Ayo kita membahas tentangnya. Beliau bernama Toto Utomo. Aku pun heran mengapa di akte kelahirannya beliau bernama Mas Toto Utomo, tapi bagaimana proses namanya berubah di surat-surat berharga lainnya seperti ijasah-ijasah setelahnya yang kemudian hanya tertulis Toto Utomo.
Nama yang mungkin membuatku tak heran pula mengapa namaku bisa sama dengan adikku, Dhyah Annur. Ternyata abahku itu punya nama yang hampir sama dengan adiknya, Titi Utami. Tak heran bukan mengapa mungkin nama aku dan adikku jg mirip. Dia lahir di tahun 1956, di tanggal pertama bulan Mei. Yang artinya dia tergolong pria Taurus.
Seakan aku tahu semua tentangnya, aku merasa seperti diriku mirip dengannya. Mulai dari cara dia marah sampai egoisnya yang tak mau mengalah. Anehnya, aku merasa tak ada yang perlu diperdebatkan mengenai kesamaan genetik itu.
Perbedaan yang tampak amat jelas adalah saat minum susu. Aku sangat suka minum susu, sedangkan dia tidak. Perutnya yang selalu bermasalah dengan laktosa membuatku berpikir perutku mungkin terbiasa dengan susu sapi.
Abahku bisa melakukan pekerjaan wanita. Namun sering dia malas untuk melakukannya. Abahku kecil itu terbiasa menyapu dan mengepel lantai. Saat dia hidup bersamaku, abahku bisa mulai dari mencuci hingga memasak. Pekerjaan rumah tangga yang makin hari aku sadar mengapa abahku itu bisa melakukannya. Bisa karena biasa, ungkapan yang sangat tepat untuknya. Aku suka masakannya, meski penuh dengan racikan bumbu yang tak biasa.
Tahukah jika aku amat suka disuapi olehnya. Tangannya bagaikan seorang ibu bagiku. Bukan karena kehalusan atau tingkat kekasaran dari tangan tersebut. Tapi apa yang aku makan waktu kecil, hampir semua berasal dari tangannya. Hingga kini, hingga aku berusia lebih dari 25 tahun ini.

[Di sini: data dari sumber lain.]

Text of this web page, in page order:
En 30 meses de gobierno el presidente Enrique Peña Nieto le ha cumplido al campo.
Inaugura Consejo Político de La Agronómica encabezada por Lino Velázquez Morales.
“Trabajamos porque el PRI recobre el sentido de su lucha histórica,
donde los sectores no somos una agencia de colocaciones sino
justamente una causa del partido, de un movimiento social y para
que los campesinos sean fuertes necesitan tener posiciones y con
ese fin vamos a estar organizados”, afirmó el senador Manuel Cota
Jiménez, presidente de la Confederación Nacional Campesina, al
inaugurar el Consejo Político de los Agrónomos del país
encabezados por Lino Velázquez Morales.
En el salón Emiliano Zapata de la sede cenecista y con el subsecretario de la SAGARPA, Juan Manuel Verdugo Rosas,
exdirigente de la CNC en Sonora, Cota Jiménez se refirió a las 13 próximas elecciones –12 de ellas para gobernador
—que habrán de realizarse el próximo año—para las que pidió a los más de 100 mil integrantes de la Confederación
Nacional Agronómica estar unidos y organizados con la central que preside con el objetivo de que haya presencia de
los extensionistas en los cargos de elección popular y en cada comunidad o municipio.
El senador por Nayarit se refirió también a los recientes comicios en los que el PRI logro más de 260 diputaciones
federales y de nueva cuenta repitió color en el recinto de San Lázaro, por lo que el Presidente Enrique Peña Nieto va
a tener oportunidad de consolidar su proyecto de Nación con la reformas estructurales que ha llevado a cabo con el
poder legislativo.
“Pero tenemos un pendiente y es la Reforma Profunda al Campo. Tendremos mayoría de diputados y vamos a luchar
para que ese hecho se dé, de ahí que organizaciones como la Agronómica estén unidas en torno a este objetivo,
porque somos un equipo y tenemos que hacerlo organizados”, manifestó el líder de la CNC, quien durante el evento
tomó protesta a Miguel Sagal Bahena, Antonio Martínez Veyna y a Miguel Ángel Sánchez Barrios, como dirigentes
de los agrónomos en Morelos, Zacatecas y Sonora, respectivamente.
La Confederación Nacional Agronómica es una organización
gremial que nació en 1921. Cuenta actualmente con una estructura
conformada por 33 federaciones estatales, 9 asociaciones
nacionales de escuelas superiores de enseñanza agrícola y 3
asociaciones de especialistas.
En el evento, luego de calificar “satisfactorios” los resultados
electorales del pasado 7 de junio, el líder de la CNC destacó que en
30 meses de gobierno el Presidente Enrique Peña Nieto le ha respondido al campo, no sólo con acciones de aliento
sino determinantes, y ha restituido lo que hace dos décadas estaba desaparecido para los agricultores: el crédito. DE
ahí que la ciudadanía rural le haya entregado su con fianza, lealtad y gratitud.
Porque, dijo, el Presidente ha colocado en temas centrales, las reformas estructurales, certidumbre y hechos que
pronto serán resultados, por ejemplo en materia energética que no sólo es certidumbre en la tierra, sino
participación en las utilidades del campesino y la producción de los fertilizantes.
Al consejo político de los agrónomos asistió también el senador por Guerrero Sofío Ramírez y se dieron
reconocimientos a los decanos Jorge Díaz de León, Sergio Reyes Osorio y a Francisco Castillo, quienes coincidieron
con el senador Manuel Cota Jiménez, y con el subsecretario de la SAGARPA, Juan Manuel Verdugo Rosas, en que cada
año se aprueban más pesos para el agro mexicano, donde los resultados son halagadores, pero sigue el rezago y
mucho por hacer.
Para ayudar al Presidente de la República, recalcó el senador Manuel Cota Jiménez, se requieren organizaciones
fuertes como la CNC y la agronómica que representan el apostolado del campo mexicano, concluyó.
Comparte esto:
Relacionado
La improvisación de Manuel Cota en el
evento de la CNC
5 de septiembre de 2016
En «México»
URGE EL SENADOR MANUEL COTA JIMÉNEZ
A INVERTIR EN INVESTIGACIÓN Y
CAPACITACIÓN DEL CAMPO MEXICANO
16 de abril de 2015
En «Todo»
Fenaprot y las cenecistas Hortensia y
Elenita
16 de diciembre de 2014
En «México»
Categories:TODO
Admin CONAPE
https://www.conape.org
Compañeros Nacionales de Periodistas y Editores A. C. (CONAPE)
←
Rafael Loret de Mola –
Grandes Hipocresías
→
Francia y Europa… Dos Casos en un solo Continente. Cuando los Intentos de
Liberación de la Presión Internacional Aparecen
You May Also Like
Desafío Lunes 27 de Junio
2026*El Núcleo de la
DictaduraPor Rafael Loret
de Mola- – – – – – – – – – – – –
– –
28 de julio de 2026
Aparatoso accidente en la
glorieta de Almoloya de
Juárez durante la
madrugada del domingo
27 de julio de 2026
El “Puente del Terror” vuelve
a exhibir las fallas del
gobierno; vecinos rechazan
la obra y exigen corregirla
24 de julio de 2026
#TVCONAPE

Suaranya sangat keras. Sepertinya mampu menggelegarkan untuk 3 kelas sekaligus apabila sedang mengajar di kelas. Begitupun sebenarnya jika dia sedang teramat marah. Suaranya bisa begitu menenangkan saat solat berjamaah bersamanya ataupun saat dia melantunkan ayat suci Al Qur'an. Lebih lagi suaranya mampu sangat lembut, saat menemaniku tidur di dekatnya.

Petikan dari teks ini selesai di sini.